Suppose that the given performance functional of player I is the negative of the player II, i.e.,

$$\displaystyle\begin{array}{rcl} J_{1}(u_{0},u_{1})& =& {\mathbb{E}}^{x}\Big{[}\displaystyle\int _{ 0}^{T}\displaystyle\int _{ \mathbb{R}_{0}}f(t,X(t),u_{0}(t),u_{1}(t,z),z,\omega )\mu (\mathrm{d}z)\mathrm{d}t + g(X(T),\omega )\Big{]} \\ & =& -J_{2}(u_{0},u_{1}), \end{array}$$

(22.51)

where ${\mathbb{E}}^{x} = \mathbb{E}_{P}^{x}$ denotes the expectation with respect to P given that X(0) = x.
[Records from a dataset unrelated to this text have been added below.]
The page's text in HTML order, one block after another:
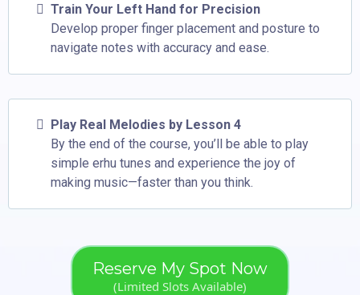
Train Your Left Hand for Precision
Develop proper finger placement and posture to
navigate notes with accuracy and ease.
Play Real Melodies by Lesson 4
By the end of the course, you’ll be able to play
simple erhu tunes and experience the joy of
making music—faster than you think.
Reserve My Spot Now
(Limited Slots Available)
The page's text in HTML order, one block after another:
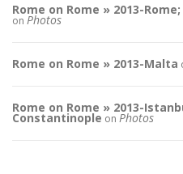
Rome on Rome » 2013-
on Photos
Rome on Rome » 2013-Malta
Rome on Rome » 2013-
Constantinople on Photos
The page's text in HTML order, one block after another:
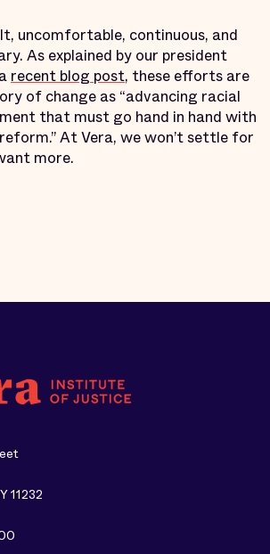
uncomfortable, continuous, and
As explained by our president
recent blog post, these efforts are
of change as “advancing racial
that must go hand in hand with
At Vera, we won’t settle for
more.
11232
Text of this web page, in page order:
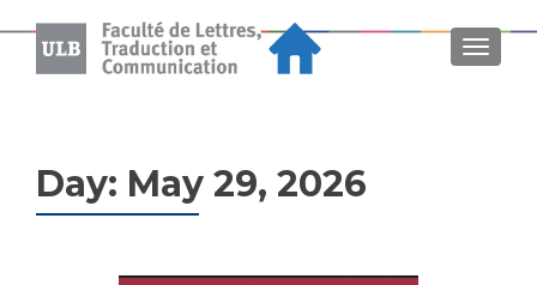
MENU
Day: May 29, 2026
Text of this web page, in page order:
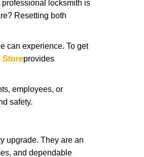
locksmith is
Resetting both
can experience. To get
Storeprovides
employees, or
safety.
upgrade. They are an
and dependable
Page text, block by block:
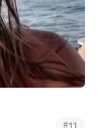
#11
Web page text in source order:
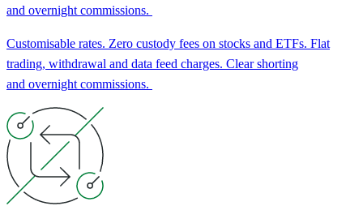
and overnight commissions.
Customisable rates. Zero custody fees on stocks and ETFs. Flat
trading, withdrawal and data feed charges. Clear shorting
and overnight commissions.
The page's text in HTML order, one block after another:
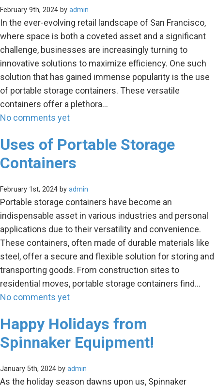
February 9th, 2024 by admin
In the ever-evolving retail landscape of San Francisco,
where space is both a coveted asset and a significant
challenge, businesses are increasingly turning to
innovative solutions to maximize efficiency. One such
solution that has gained immense popularity is the use
of portable storage containers. These versatile
containers offer a plethora…
No comments yet
Uses of Portable Storage
Containers
February 1st, 2024 by admin
Portable storage containers have become an
indispensable asset in various industries and personal
applications due to their versatility and convenience.
These containers, often made of durable materials like
steel, offer a secure and flexible solution for storing and
transporting goods. From construction sites to
residential moves, portable storage containers find…
No comments yet
Happy Holidays from
Spinnaker Equipment!
January 5th, 2024 by admin
As the holiday season dawns upon us, Spinnaker
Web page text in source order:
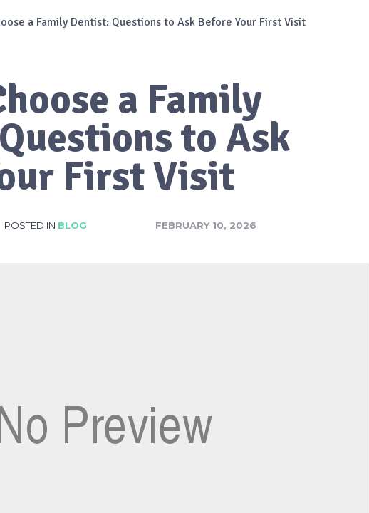
a Family Dentist: Questions to Ask Before Your First Visit
a Family
to Ask
First Visit
POSTED IN BLOG FEBRUARY 10, 2026
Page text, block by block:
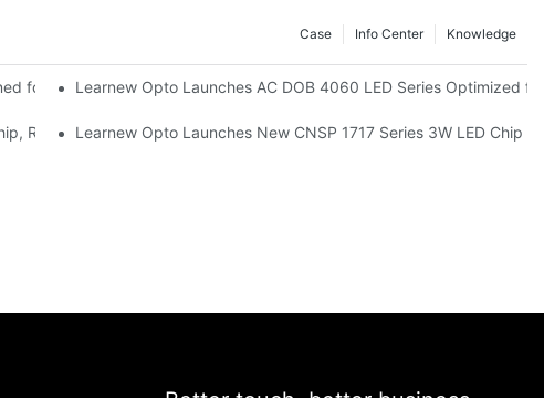
Knowledge
Info Center
Case
for Commercial UV Tanning Systems
Learnew Opto Launches AC DOB 4060 LED Series Optimized
Revolutionizing Professional Studio Lighting
Learnew Opto Launches New CNSP 1717 Series 3W LED Chip
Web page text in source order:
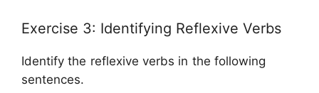
Exercise 3: Identifying Reflexive Verbs
Identify the reflexive verbs in the following
sentences.
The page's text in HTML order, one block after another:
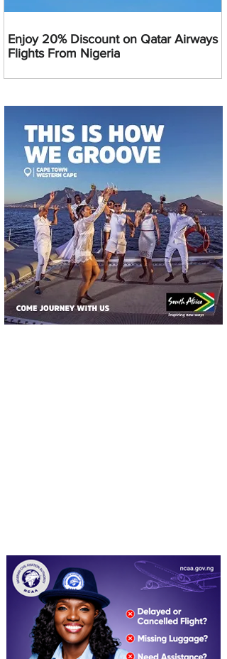
Enjoy 20% Discount on Qatar Airways
Flights From Nigeria
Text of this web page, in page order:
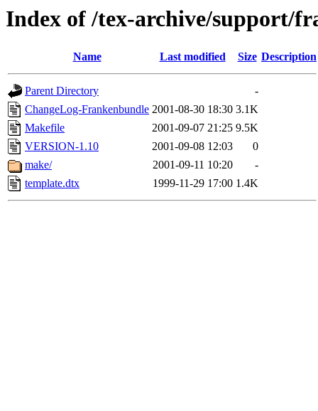
Index of /tex-archive/support/
Name Last modified Size Description
Parent Directory
-
ChangeLog-Frankenbundle 2001-08-30 18:30 3.1K
Makefile
2001-09-07 21:25 9.5K
VERSION-1.10
2001-09-08 12:03
0
make/
2001-09-11 10:20
-
template.dtx
1999-11-29 17:00 1.4K
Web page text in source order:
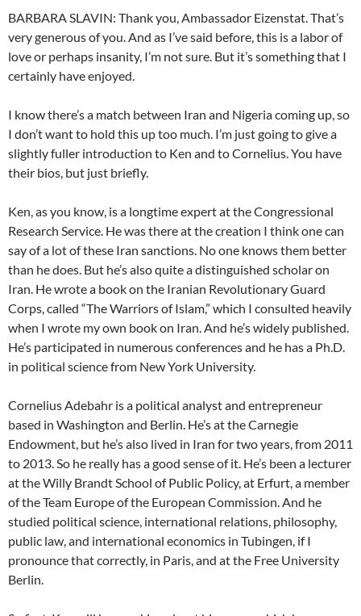
BARBARA SLAVIN: Thank you, Ambassador Eizenstat. That’s
very generous of you. And as I’ve said before, this is a labor of
love or perhaps insanity, I’m not sure. But it’s something that I
certainly have enjoyed.
I know there’s a match between Iran and Nigeria coming up, so
I don’t want to hold this up too much. I’m just going to give a
slightly fuller introduction to Ken and to Cornelius. You have
their bios, but just briefly.
Ken, as you know, is a longtime expert at the Congressional
Research Service. He was there at the creation I think one can
say of a lot of these Iran sanctions. No one knows them better
than he does. But he’s also quite a distinguished scholar on
Iran. He wrote a book on the Iranian Revolutionary Guard
Corps, called “The Warriors of Islam,” which I consulted heavily
when I wrote my own book on Iran. And he’s widely published.
He’s participated in numerous conferences and he has a Ph.D.
in political science from New York University.
Cornelius Adebahr is a political analyst and entrepreneur
based in Washington and Berlin. He’s at the Carnegie
Endowment, but he’s also lived in Iran for two years, from 2011
to 2013. So he really has a good sense of it. He’s been a lecturer
at the Willy Brandt School of Public Policy, at Erfurt, a member
of the Team Europe of the European Commission. And he
studied political science, international relations, philosophy,
public law, and international economics in Tubingen, if I
pronounce that correctly, in Paris, and at the Free University
Berlin.
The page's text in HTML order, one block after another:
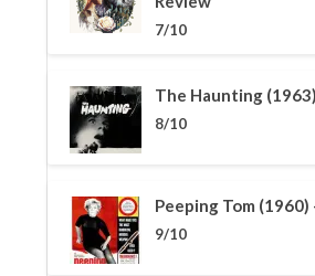
7/10
The Haunting
8/10
Peeping Tom (1960)
9/10
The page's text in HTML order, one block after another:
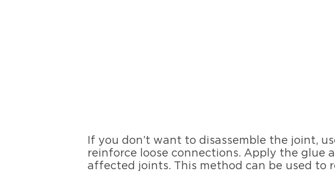
If you don’t want to disassemble the joint,
reinforce loose connections. Apply the glue
affected joints. This method can be used to
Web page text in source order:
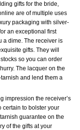
gifts for the bride,
are of multiple uses
packaging with silver-
an exceptional first
a dime. The receiver is
gifts. They will
so you can order
The lacquer on the
and lend them a
impression the receiver’s
certain to bolster your
guarantee on the
of the gifts at your
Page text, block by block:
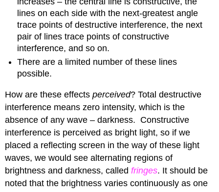
lines on each side with the next-greatest angle
trace points of destructive interference, the next
pair of lines trace points of constructive
interference, and so on.
There are a limited number of these lines
possible.
How are these effectsperceived? Total destructive
interference means zero intensity, which is the
absence of any wave – darkness. Constructive
interference is perceived as bright light, so if we
placed a reflecting screen in the way of these light
waves, we would see alternating regions of
brightness and darkness, calledfringes. It should be
noted that the brightness varies continuously as one
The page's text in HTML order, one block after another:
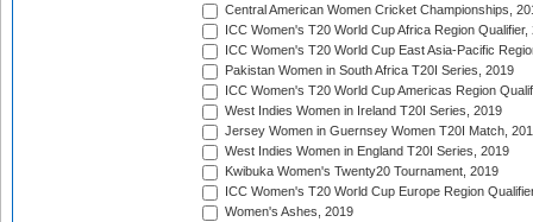
Central American Women Cricket Championships,
ICC Women's T20 World Cup Africa Region Qualifier,
ICC Women's T20 World Cup East Asia-Pacific
Pakistan Women in South Africa T20I Series, 2019
ICC Women's T20 World Cup Americas Region
West Indies Women in Ireland T20I Series, 2019
Jersey Women in Guernsey Women T20I Match,
West Indies Women in England T20I Series, 2019
Kwibuka Women's Twenty20 Tournament, 2019
ICC Women's T20 World Cup Europe Region
Women's Ashes, 2019
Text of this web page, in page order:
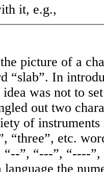
it, e.g.,
picture of a
“slab”. In
idea was not to
out two
of
“three”, etc.
“--”, “---”, “----
language the
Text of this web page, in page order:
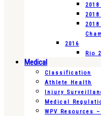
2016
Rio
Medical
Classification
Athlete Health
Injury
Medical
WPV Resources –
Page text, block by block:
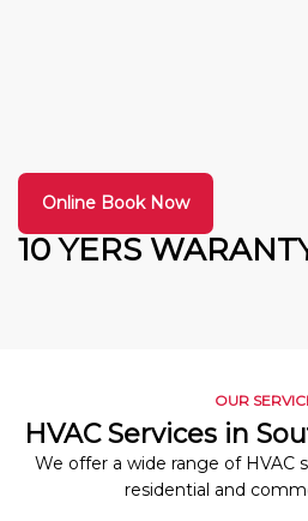
10 YERS
Online Book Now
OUR
HVAC Services in
We offer a wide range of HVAC
residential and
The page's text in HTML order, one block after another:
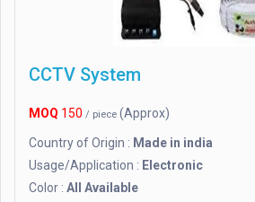
CCTV System
MOQ 150 / piece (Approx)
Country of Origin : Made in india
Usage/Application : Electronic
Color : All Available
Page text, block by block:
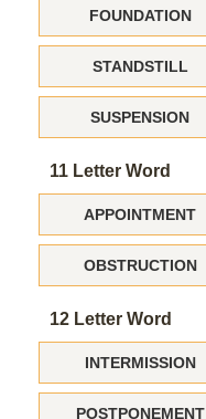
FOUNDATION
STANDSTILL
SUSPENSION
11 Letter Word
APPOINTMENT
OBSTRUCTION
12 Letter Word
INTERMISSION
POSTPONEMENT
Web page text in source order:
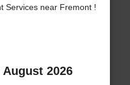
Services near Fremont !
2026
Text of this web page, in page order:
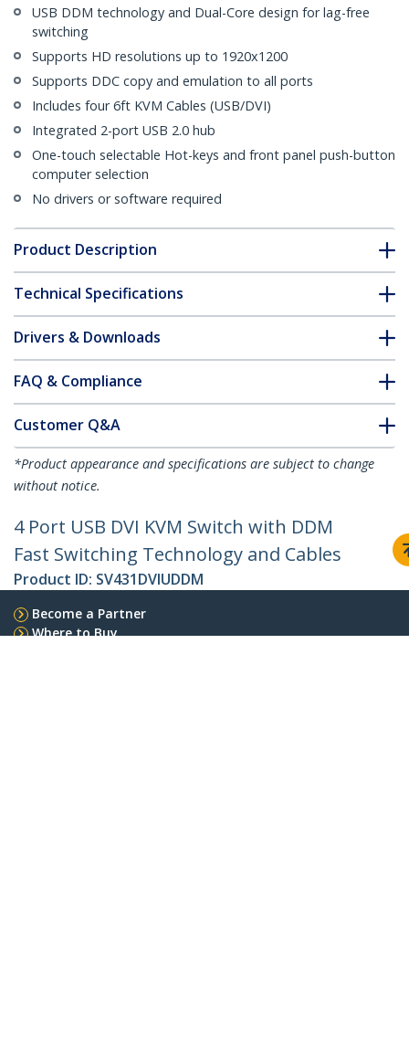
USB DDM technology and Dual-Core design for lag-free
switching
Supports HD resolutions up to 1920x1200
Supports DDC copy and emulation to all ports
Includes four 6ft KVM Cables (USB/DVI)
Integrated 2-port USB 2.0 hub
One-touch selectable Hot-keys and front panel push-button
computer selection
No drivers or software required
Product Description
Technical Specifications
Drivers & Downloads
FAQ & Compliance
Customer Q&A
*Product appearance and specifications are subject to change
without notice.
4 Port USB DVI KVM Switch with DDM
Fast Switching Technology and Cables
Product ID: SV431DVIUDDM
Become a Partner
Where to Buy
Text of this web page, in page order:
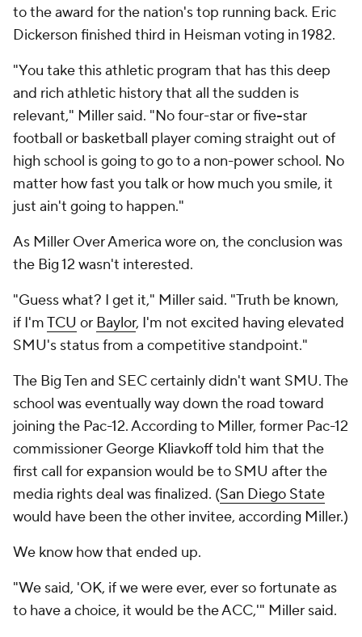
to the award for the nation's top running back. Eric
Dickerson finished third in Heisman voting in 1982.
"You take this athletic program that has this deep
and rich athletic history that all the sudden is
relevant," Miller said. "No four-star or five-star
football or basketball player coming straight out of
high school is going to go to a non-power school. No
matter how fast you talk or how much you smile, it
just ain't going to happen."
As Miller Over America wore on, the conclusion was
the Big 12 wasn't interested.
"Guess what? I get it," Miller said. "Truth be known,
if I'mTCU or Baylor, I'm not excited having elevated
SMU's status from a competitive standpoint."
The Big Ten and SEC certainly didn't want SMU. The
school was eventually way down the road toward
joining the Pac-12. According to Miller, former Pac-12
commissioner George Kliavkoff told him that the
first call for expansion would be to SMU after the
media rights deal was finalized. (San Diego State
would have been the other invitee, according Miller.)
We know howthat ended up.
"We said, 'OK, if we were ever, ever so fortunate as
to have a choice, it would be the ACC,'" Miller said.
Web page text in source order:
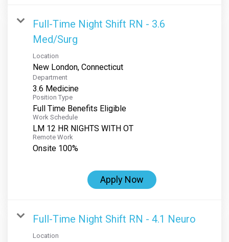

Suppose that the controls u ₀(t) and u ₁(t, z) have the form as in Eqs. (22.5) and (22.6). Let $\mathcal{A}_{\Pi }$ and $\mathcal{A}_{\Theta }$ denote the given family of controls π = (π₀, π₁) and θ = (θ₀, θ₁) such that they are contained in the set of càdlàg ℰ _t-adapted controls, Eq. (22.1) has a unique strong solution up to time T and

$$\displaystyle\begin{array}{rcl} & & {\mathbb{E}}^{x}\Big{[}\displaystyle\int _{ 0}^{T}\displaystyle\int _{ \mathbb{R}_{0}}\vert f(t,X(t),\pi _{0}(t),\pi _{1}(t,z),\theta _{0}(t),\theta _{1}(t,z),z,\omega )\vert \mu (\mathrm{d}z)\mathrm{d}t \\ & & \quad + \vert g(X(T),\omega )\vert \Big{]} < \infty. \end{array}$$

(22.52)

Then the partial information zero-sum stochastic differential game problem is the following:

Problem 3.1.

Find $\Phi _{\mathbb{E}}\in \mathbb{R}$, ${\pi }^{{\ast}}\in \mathcal{A}_{\Pi }$ and ${\theta }^{{\ast}}\in \mathcal{A}_{\Theta }$ (if it exists) such that

$$\Phi _{\mathbb{E}} =\inf _{\theta \in \mathcal{A}_{\Theta }}(\sup _{\pi \in \mathcal{A}_{\Pi }}J(\pi,\theta )) = J({\pi }^{{\ast}},{\theta }^{{\ast}}) =\sup _{ \pi \in \mathcal{A}_{\Pi }}(\inf _{\theta \in \mathcal{A}_{\Theta }}J(\pi,\theta )).$$

(22.53)

Such a control (π^∗, θ^∗) is called an optimal control (if it exists). The intuitive idea is that while player I controls π, player II controls θ. The actions of the players are antagonistic, which means that between players I and II, there is a payoff J(π, θ) which is a reward for player I and a cost for Player II. Note that since we allow b, σ, γ, f and g to be stochastic processes and also because our controls are ℰ _t-adapted, this problem is not of Markovian type and hence cannot be solved by dynamic programming.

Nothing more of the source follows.